Cambridge introduced its first iteration of Vegebot, a robot that uses machine learning to identify and harvest healthy lettuce. The first of its kind, the system still has a few kinks to weed out. Vegebot takes about 32 seconds to pick each head of lettuce and damages about 38% of the plants it picks. It might be a while before we have robot-harvested salads, but we’re getting closer. [Read more]

Walk this way, talk this way

One of this year’s DARPA (Defense Advanced Research Projects Agency) challenges involved getting bipedal robots to navigate uneven terrain, a historically difficult task for robots. In the challenge, the IHMC (Institute for Human and Machine Cognition) developed a system where the Atlas and Valkyrie robots could calculate the best place to step before taking the step. The robots were able to calculate this faster than a manual operator could do it for them. IHMC’s new system allowed for an impressive 50% success rate, with the robot eating it the other 50% of the time. [Read more]

Evidently, self-driving cars can’t handle earthquakes

Really, if you put things into perspective, a lot of technology can’t find its balance when an earthquake happens. Autonomous vehicles currently have no way of responding to emergency conditions in their environment and can barely respond to other drivers who are reacting to emergencies. It doesn’t have to be an earthquake, though; self-driving cars can’t navigate through hurricanes or tornadoes, either. [Read more]

Can Red Hat remain neutral after IBM acquisition?

Red Hat—a multinational software company that provides open source software products to enterprise-sized businesses—was just acquired by IBM. What does the acquisition mean for users? Representatives from both companies attest that Red Hat will remain independent and neutral, but time will tell. [Read more]

California, the land of movies and dreams, might ban deep fakes

Deep fakes are videos that have been manipulated to appear different than the original video. A California lawmaker wants to ban altered videos featuring politicians to battle misinformation in the 2020 presidential election. The law would only cover deep fakes released 60 days before an election, however, which begs the question: What would we do about the ones published before then? [Read more]

Week of July 8, 2019


SpaceX lost some satellites, VR training helps save indigenous languages, and more emerging tech news.

“I can read Linear A,” said no one since 1800 B.C.E.
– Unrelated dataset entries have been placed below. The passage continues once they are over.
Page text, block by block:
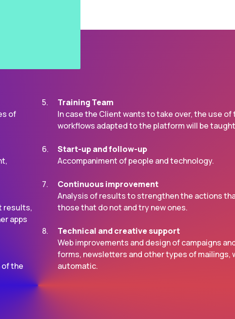
of
results,
apps
the
Training Team
In case the Client wants to take over, the use
workflows adapted to the platform will be
Start-up and follow-up
Accompaniment of people and technology.
Continuous improvement
Analysis of results to strengthen the actions
those that do not and try new ones.
Technical and creative support
Web improvements and design of campaigns
forms, newsletters and other types of mailings,
automatic.
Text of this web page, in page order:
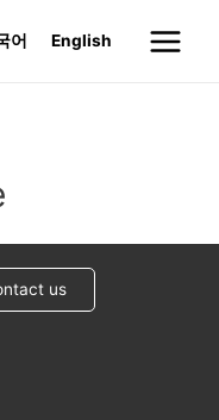
어 English
Main
us
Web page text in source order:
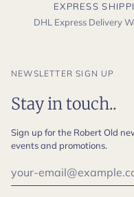
EXPRESS
DHL Express Delivery
NEWSLETTER SIGN UP
Stay in touch..
Sign up for the Robert Old
events and promotions.
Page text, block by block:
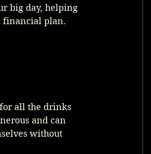
big day, helping
financial plan.
all the drinks
and can
without
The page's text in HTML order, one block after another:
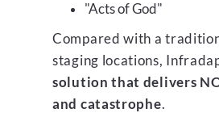
"Acts of God"
Compared with a
staging locations,
solution that delivers
and catastrophe.
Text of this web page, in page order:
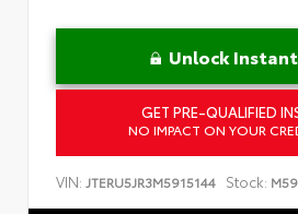
Unlock
GET PRE-QUALIFIED
NO IMPACT ON YOUR
VIN: JTERU5JR3M5915144 Stock:
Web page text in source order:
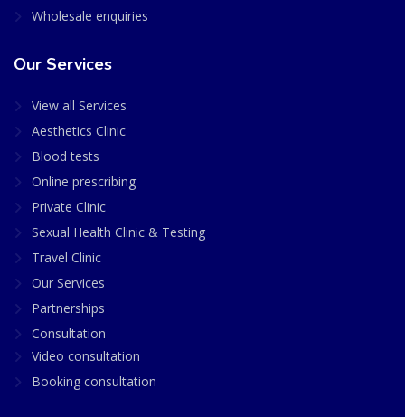
Wholesale enquiries
Our Services
View all Services
Aesthetics Clinic
Blood tests
Online prescribing
Private Clinic
Sexual Health Clinic & Testing
Travel Clinic
Our Services
Partnerships
Consultation
Video consultation
Booking consultation
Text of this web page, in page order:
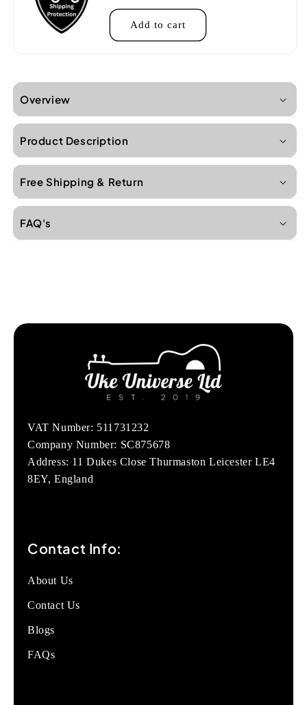
Add to cart
Overview
Product Description
Free Shipping & Return
FAQ's
VAT Number: 511731232
Company Number: SC875678
Address: 11 Dukes Close Thurmaston Leicester LE4
8EY, England
Contact Info:
About Us
Contact Us
Blogs
FAQs

But soon, with AI and ML, linguists might be able to decipher this ancient script. The accompanying script, Linear B, was deciphered in the 1950s by Michael Ventris. However, Linear A has remained undecipherable since then. Researchers have managed to create machine learning algorithms that can decipher Linear B correctly. Unfortunately, without a progenitor language for Linear A, that puzzle’s solution remains elusive. [Read more]

It’s in the way you walk, dear

Researchers at University of Chapel Hill and University of Maryland recently released findings that machine learning can decipher a person’s perceived emotions from the way they walk—with 80% accuracy. This improves on previous methods of emotion identification by nearly 14%. [Read more]
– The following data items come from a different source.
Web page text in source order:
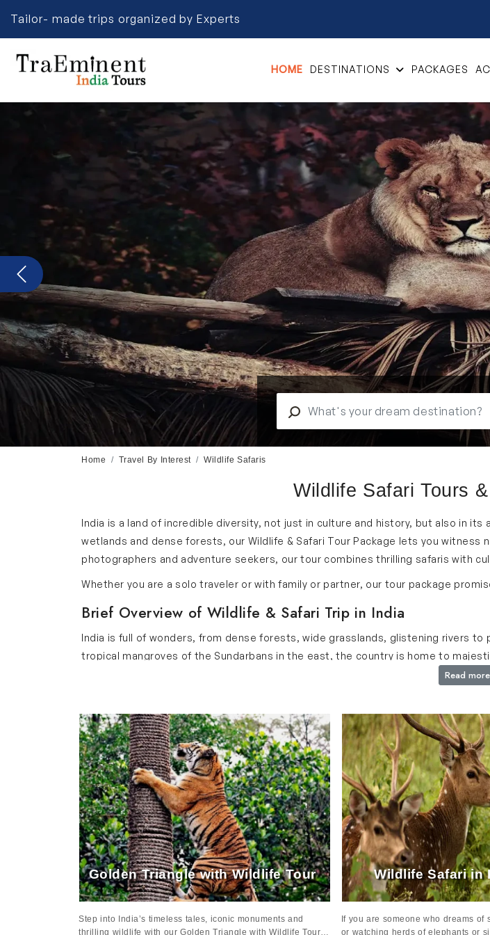
Tailor- made trips organized by Experts
HOME DESTINATIONS PACKAGES
Previous
Wildlife Safari Tours
Brief Overview of Wildlife & Safari Trip in India
tropical mangroves of the Sundarbans in the east, the country is home to
enchanting with dense forests, aromatic flowers and rare medicinal plants
and endangered species in their natural habitats and enjoy comfortable
convenience. Every tour can be customized to match your interests, ensuring a
Wildlife & Safari Highlight Across India: India wildlife
Our wildlife tour covers various states across India and some of them are:
Golden Triangle
The Golden Triangle which connectsDelhi,Agraand Jaipur, is one of the most
palaces of Jaipur and bustling markets. Our Golden Triangle with India wildlife
Ranthambore National Park. Here, you can enjoy guided safaris and spot
of the heritage and natural beauty of India.
Karantaka
Read more
Golden Triangle with Wildlife Tour
Step into India’s timeless tales, iconic monuments and
Wildlife Safari in
If you are someone who dreams of

New VR adaptation teaches users Blackfoot language

We’ve seen VR used for training before, but a new application of the technology is helping keep Indigenous language alive. Chaz Prairie Chicken stated that languages like Crete, Ojibwe, and Blackfoot aren’t available on Google Translate, and VR is a technology that can help save these languages. A popular graphic novel-turned VR game provides Blackfoot translations throughout as an educational tool and space for a new generation to learn the language. [Read more]

Is it a bird? A plane? No! It’s a SpaceX satellite falling back to Earth

No big deal; the Earth has survived assaults from space garbage before. But what does this mean for SpaceX? The company lost contact with three of its satellites, which were part of the Starlink program, in June. The satellites will exit orbit and burn up as they reenter the atmosphere. The program’s goal is to provide high-speed internet to the world over the next few years. “It’s possible that some of these satellites may not work,” Elon Musk said in May. Evidently, he was right. [Read more]
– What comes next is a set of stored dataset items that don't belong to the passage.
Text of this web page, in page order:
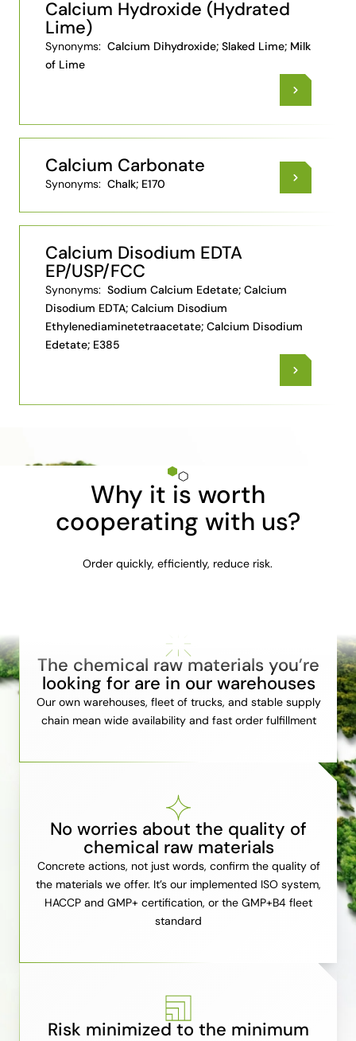
Calcium Hydroxide (Hydrated
Lime)
Synonyms: Calcium Dihydroxide; Slaked Lime; Milk
of Lime
Calcium Carbonate
Synonyms: Chalk; E170
Calcium Disodium EDTA
EP/USP/FCC
Synonyms: Sodium Calcium Edetate; Calcium
Disodium EDTA; Calcium Disodium
Ethylenediaminetetraacetate; Calcium Disodium
Edetate; E385
Why it is worth
cooperating with us?
Order quickly, efficiently, reduce risk.
The chemical raw materials you’re
looking for are in our warehouses
Our own warehouses, fleet of trucks, and stable supply
chain mean wide availability and fast order fulfillment
No worries about the quality of
chemical raw materials
Concrete actions, not just words, confirm the quality of
the materials we offer. It’s our implemented ISO system,
HACCP and GMP+ certification, or the GMP+B4 fleet
standard
Risk minimized to the minimum

Do we even need humans anymore?

Globalization has reduced the cost of resources required to build robots, so more robots are being produced. What’s the obvious next step? RaaS, of course; robots-as-a-service. Robot manufacturers are entering a world where they can rent out robots for a subscription fee that is less than the cost of a human doing the same job (usually in manufacturing) and often less than buying the robot outright. Now, if only I could rent a robot to clean my house for me. [Read more]

Week of July 1, 2019


Microsoft looks to big data to help employee morale, Blockchain helps share cancer data, and more emerging tech news.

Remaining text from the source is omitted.